Given data —
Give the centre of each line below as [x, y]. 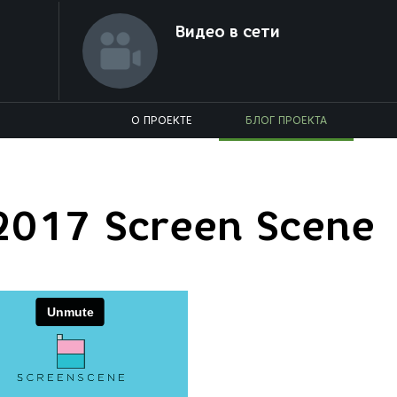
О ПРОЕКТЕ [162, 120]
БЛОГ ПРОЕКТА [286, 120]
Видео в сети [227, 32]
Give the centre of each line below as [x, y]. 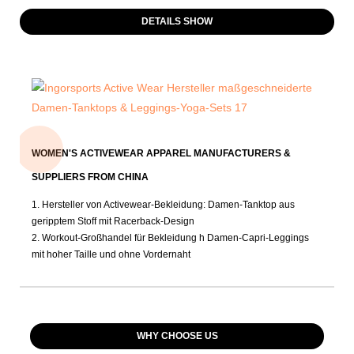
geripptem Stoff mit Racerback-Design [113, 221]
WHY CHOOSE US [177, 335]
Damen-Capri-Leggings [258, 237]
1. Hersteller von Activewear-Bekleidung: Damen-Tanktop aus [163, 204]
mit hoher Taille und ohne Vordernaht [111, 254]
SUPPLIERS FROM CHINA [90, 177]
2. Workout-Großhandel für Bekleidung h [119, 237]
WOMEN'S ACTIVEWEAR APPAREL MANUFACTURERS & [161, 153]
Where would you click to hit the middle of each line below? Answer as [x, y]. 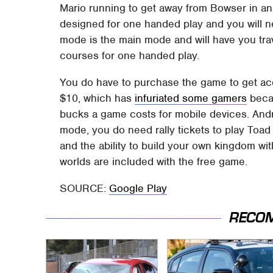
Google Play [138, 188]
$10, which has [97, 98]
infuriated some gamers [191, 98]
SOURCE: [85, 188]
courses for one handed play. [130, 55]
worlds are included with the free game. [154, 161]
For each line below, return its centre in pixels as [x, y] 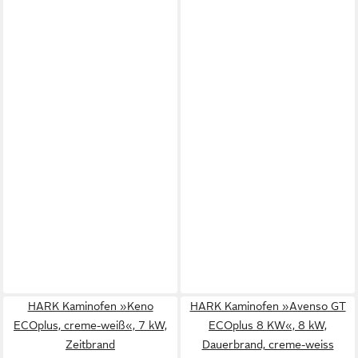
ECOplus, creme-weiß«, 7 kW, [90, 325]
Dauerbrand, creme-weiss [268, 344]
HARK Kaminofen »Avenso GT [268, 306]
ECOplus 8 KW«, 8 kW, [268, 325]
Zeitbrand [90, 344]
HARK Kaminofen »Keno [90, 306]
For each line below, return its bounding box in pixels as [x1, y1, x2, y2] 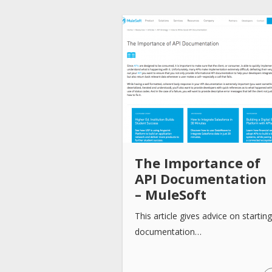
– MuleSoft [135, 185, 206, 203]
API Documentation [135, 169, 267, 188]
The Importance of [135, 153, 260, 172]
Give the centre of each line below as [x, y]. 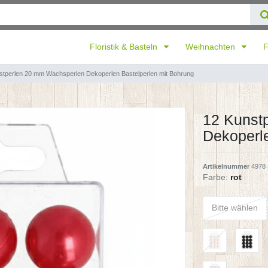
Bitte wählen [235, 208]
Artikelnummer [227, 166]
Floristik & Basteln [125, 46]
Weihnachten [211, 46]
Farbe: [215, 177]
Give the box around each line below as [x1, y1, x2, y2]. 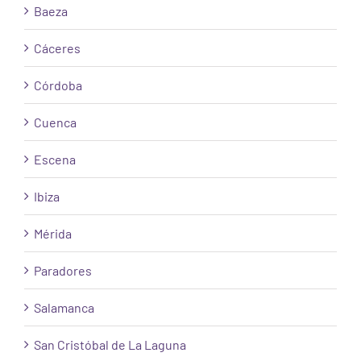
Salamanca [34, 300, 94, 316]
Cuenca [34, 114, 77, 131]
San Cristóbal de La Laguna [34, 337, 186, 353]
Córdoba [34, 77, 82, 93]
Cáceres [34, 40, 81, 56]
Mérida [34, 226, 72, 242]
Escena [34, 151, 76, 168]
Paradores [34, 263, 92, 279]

--

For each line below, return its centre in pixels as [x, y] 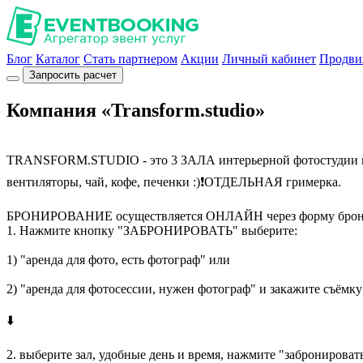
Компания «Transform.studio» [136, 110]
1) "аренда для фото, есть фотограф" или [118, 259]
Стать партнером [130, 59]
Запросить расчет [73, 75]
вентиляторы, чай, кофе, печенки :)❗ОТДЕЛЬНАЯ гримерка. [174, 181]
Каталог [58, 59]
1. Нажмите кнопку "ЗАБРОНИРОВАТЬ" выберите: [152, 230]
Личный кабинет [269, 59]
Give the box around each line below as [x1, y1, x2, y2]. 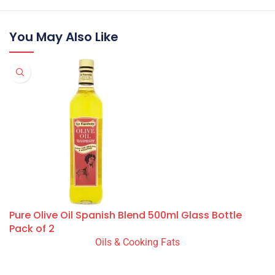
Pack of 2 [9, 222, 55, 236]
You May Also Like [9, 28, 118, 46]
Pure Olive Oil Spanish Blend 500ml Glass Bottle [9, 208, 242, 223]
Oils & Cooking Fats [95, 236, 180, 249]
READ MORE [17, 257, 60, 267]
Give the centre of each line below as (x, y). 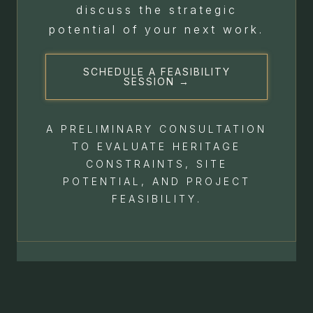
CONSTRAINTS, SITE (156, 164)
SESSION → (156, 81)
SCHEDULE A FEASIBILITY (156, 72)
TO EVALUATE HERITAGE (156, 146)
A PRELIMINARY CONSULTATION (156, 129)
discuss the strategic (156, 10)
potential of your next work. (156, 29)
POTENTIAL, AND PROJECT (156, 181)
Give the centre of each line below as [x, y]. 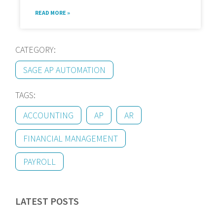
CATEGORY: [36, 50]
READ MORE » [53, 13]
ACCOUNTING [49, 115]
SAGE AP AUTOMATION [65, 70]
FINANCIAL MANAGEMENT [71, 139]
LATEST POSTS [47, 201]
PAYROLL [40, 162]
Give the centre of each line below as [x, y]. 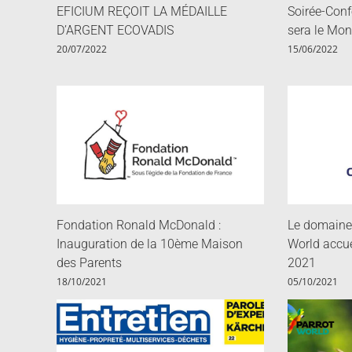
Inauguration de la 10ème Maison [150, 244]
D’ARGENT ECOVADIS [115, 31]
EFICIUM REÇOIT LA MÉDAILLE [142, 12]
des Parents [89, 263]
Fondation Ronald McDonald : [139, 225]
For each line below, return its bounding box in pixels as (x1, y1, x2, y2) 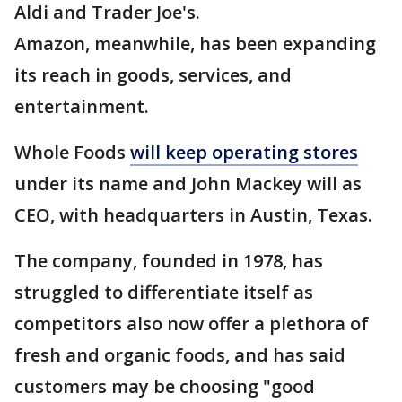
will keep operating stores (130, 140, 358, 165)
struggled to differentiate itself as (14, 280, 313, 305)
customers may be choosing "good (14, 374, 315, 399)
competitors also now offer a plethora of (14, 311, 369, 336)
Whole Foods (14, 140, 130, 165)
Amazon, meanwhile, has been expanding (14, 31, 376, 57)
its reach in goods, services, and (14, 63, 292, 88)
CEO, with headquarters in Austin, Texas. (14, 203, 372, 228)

Exercise directions —
Exactly reproduce the lines above, starting at the one that contains "You May Also Like [9, 28, 118, 46]" and ending at the one that contains "TO EVALUATE HERITAGE (156, 146)", both inclusive; leave the pictures out and add no other lines.

Answer space —
You May Also Like [9, 28, 118, 46]
Pure Olive Oil Spanish Blend 500ml Glass Bottle [9, 208, 242, 223]
Oils & Cooking Fats [95, 236, 180, 249]
READ MORE [17, 257, 60, 267]
Give the centre of each line below as (x, y). 
CONSTRAINTS, SITE (156, 164)
SESSION → (156, 81)
SCHEDULE A FEASIBILITY (156, 72)
TO EVALUATE HERITAGE (156, 146)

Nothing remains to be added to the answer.